Problem to solve — Taking only the lines of the data below from the line with "Arrah ₹4.79 lakhs" to the line with "optimized servers capable", ends included, write them out exactly and without pictures.

Supplied material —
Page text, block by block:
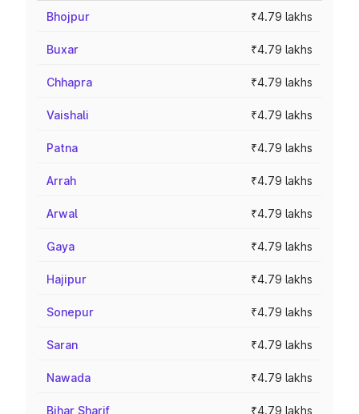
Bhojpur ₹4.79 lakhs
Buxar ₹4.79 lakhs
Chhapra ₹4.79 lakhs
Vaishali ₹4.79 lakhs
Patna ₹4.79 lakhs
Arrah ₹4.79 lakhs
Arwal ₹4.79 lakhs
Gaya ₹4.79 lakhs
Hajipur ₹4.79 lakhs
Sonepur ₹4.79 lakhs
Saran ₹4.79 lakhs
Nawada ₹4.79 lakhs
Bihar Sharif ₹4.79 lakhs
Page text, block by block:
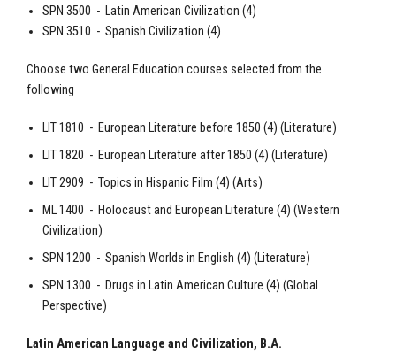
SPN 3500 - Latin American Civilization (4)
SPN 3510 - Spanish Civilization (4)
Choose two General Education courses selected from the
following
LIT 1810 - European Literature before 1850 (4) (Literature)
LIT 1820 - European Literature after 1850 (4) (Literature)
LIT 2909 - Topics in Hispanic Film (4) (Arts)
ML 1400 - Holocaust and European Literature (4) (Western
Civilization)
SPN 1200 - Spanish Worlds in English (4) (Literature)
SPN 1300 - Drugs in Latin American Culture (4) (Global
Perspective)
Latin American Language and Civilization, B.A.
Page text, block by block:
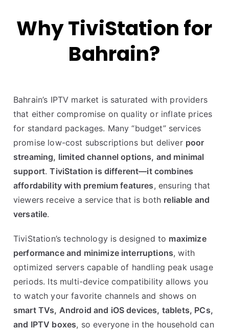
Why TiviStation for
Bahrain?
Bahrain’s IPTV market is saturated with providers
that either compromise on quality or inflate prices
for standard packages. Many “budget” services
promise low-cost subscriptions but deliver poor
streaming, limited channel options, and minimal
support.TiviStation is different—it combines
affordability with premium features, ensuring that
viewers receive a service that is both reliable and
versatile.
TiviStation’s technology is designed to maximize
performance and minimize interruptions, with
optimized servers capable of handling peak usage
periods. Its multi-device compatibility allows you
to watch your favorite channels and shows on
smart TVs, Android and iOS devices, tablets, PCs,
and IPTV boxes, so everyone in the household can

---

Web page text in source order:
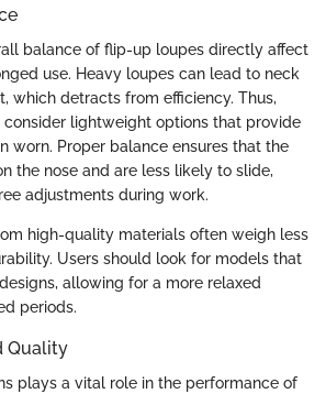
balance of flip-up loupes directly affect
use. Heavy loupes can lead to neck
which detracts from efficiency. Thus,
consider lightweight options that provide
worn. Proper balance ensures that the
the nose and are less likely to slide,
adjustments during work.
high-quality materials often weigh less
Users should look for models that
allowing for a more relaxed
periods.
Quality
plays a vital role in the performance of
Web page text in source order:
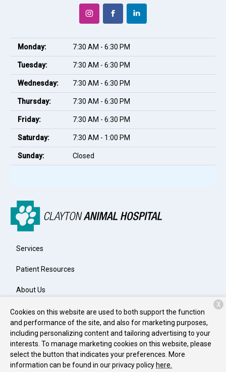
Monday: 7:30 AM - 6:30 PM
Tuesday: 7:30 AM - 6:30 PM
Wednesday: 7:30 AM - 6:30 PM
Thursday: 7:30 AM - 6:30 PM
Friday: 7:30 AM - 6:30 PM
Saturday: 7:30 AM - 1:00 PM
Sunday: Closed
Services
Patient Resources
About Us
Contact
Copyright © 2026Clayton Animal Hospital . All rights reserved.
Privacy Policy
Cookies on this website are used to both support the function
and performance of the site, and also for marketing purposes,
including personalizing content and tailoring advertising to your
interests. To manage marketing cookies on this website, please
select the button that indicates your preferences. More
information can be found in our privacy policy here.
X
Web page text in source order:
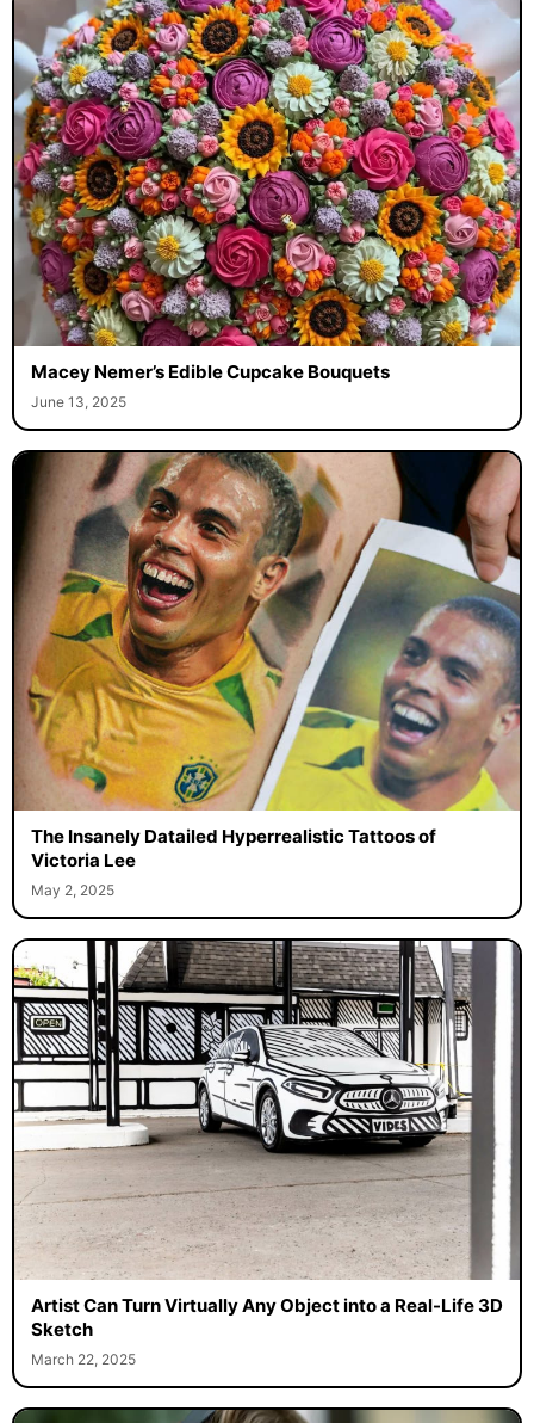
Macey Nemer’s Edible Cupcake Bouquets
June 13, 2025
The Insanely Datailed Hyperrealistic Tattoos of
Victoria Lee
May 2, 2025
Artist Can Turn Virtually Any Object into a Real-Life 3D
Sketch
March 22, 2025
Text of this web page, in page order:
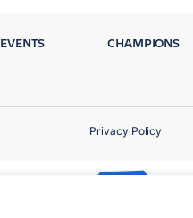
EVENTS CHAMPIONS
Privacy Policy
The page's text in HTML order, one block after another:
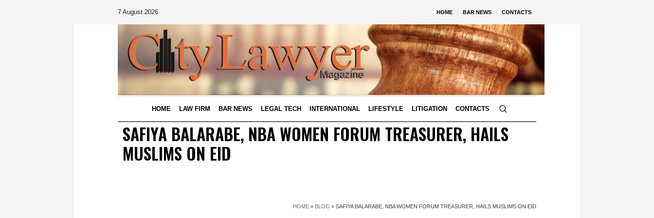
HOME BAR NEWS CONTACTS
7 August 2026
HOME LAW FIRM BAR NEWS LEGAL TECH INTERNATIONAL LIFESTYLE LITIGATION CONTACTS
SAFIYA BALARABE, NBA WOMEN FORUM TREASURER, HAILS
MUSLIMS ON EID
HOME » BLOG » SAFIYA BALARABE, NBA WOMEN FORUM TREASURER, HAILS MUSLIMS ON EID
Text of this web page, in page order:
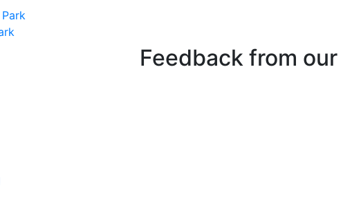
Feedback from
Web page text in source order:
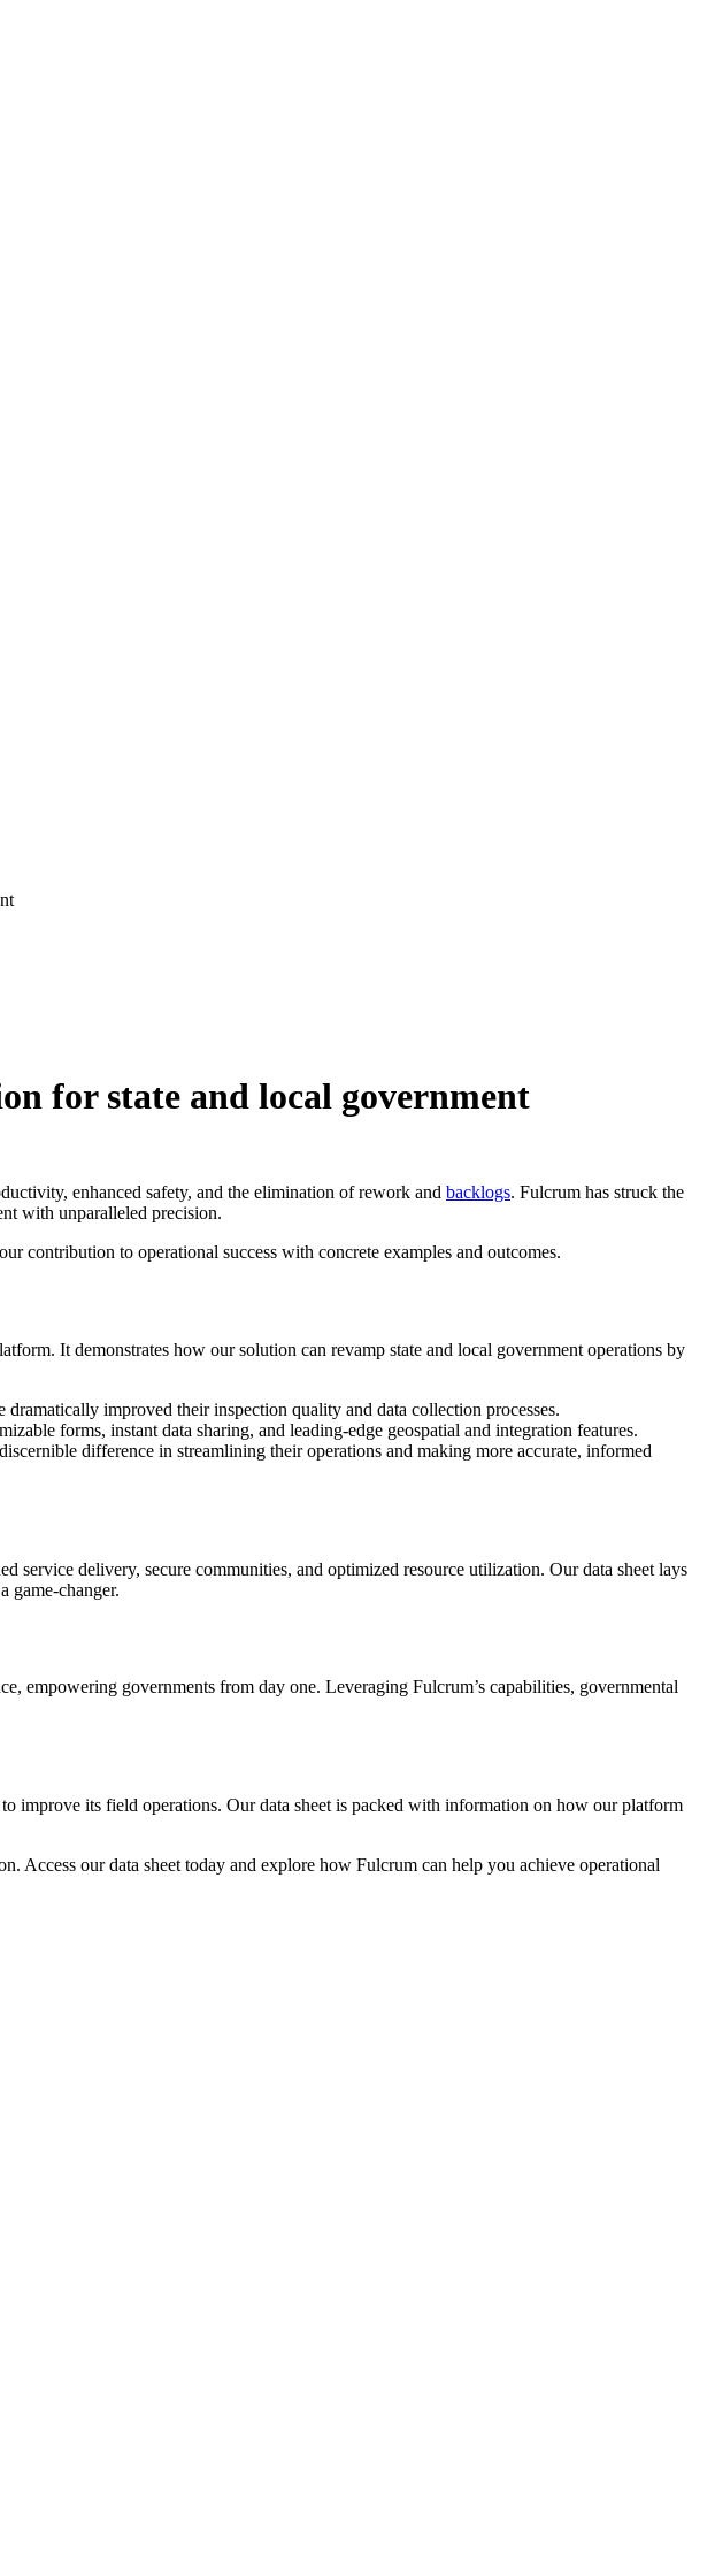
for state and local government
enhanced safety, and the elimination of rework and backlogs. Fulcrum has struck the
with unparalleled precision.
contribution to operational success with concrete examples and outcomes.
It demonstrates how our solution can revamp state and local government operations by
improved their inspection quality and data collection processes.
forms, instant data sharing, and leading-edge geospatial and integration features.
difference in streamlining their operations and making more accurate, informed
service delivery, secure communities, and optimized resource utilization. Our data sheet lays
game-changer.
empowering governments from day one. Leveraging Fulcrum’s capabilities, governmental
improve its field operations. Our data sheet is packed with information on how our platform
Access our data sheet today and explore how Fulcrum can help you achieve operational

Your response —
Arrah ₹4.79 lakhs
Arwal ₹4.79 lakhs
Gaya ₹4.79 lakhs
Hajipur ₹4.79 lakhs
Sonepur ₹4.79 lakhs
Saran ₹4.79 lakhs
Nawada ₹4.79 lakhs
Bihar Sharif ₹4.79 lakhs
Page text, block by block:
SPN 3500 - Latin American Civilization (4)
SPN 3510 - Spanish Civilization (4)
Choose two General Education courses selected from the
following
LIT 1810 - European Literature before 1850 (4) (Literature)
LIT 1820 - European Literature after 1850 (4) (Literature)
LIT 2909 - Topics in Hispanic Film (4) (Arts)
ML 1400 - Holocaust and European Literature (4) (Western
Civilization)
SPN 1200 - Spanish Worlds in English (4) (Literature)
SPN 1300 - Drugs in Latin American Culture (4) (Global
Perspective)
Latin American Language and Civilization, B.A.
Page text, block by block:
Why TiviStation for
Bahrain?
Bahrain’s IPTV market is saturated with providers
that either compromise on quality or inflate prices
for standard packages. Many “budget” services
promise low-cost subscriptions but deliver poor
streaming, limited channel options, and minimal
support.TiviStation is different—it combines
affordability with premium features, ensuring that
viewers receive a service that is both reliable and
versatile.
TiviStation’s technology is designed to maximize
performance and minimize interruptions, with
optimized servers capable of handling peak usage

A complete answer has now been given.